Court holds that Jones concurrences do not provide that extended surveillance violates Fourth Amendment

In United States v. Brooks, No. CR 11-2265 (D. Ariz. 2012), the court held that the concurring opinions in the Supreme Court's 2012 Jones decision cannot be read to find that prolonged video surveillance violates the Fourth Amendment.

Law enforcement had placed a camera on a service pole outside the defendant's apartment complex with permission from the property owner. The camera was able to zoom and pan. Using images acquired from the camera, the government was able to build a case against the defendant.

At issue before the court was whether the placement of the camera violated the defendant's Fourth Amendment rights and the evidence should be suppressed. The defendant, relying on concurring opinions by Justices Alito and Sotomayor, argued that under United States v. Jones, "long-term continuous surveillance violate's a person's Fourth Amendment rights."

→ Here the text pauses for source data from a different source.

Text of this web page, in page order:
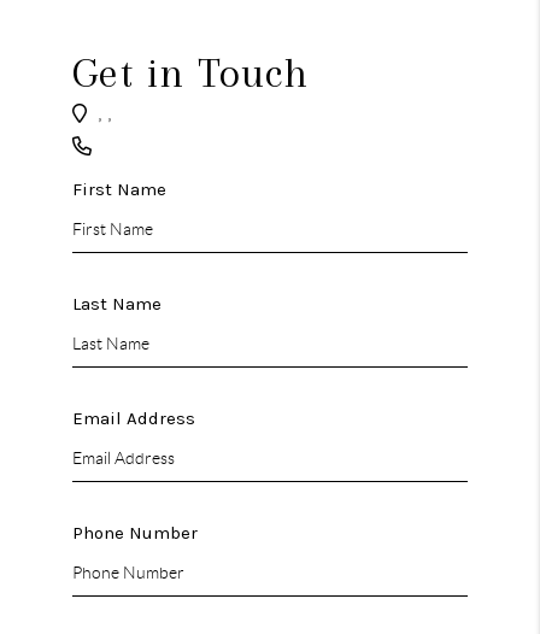
ABOUT PLACE
Get in Touch
, ,
First Name
Last Name
Email Address
Phone Number
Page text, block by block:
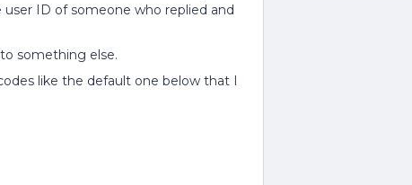
user ID of someone who replied and
something else.
like the default one below that I
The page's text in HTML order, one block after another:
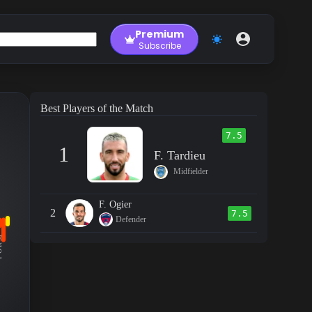
Premium
Subscribe
Best Players of the Match
1
7.5
F. Tardieu
Midfielder
2
F. Ogier
Defender
7.5
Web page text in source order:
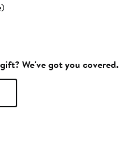
We've got you covered.
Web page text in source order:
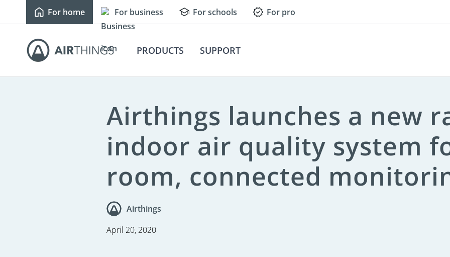
For home For business For schools For pro
PRODUCTS SUPPORT
Newsroom Press kit Fast Facts Press Contact
Airthings launches a new
indoor air quality system
room, connected
Airthings
April 20, 2020
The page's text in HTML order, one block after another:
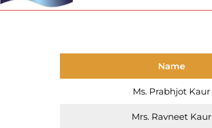
Name
Ms. Prabhjot Kaur
Mrs. Ravneet Kaur

The court disagreed that the concurring opinions can be read as binding.

While it does appear that in some future case, a five justice "majority" is willing to accept the principle that Government surveillance can implicate an individual's reasonable expectation of privacy over time, Jones does not dictate the result of the case at hand because it merely reaffirms the reasonable expectation of privacy analysis.... Accordingly, the Court must determine whether Defendant's reasonable expectation of privacy required law enforcement to obtain a warrant before conducting pole camera surveillance on the parking lot of a gated apartment complex associated with Defendant from a camera whose installation was permitted.
As such, the motion to suppress was denied.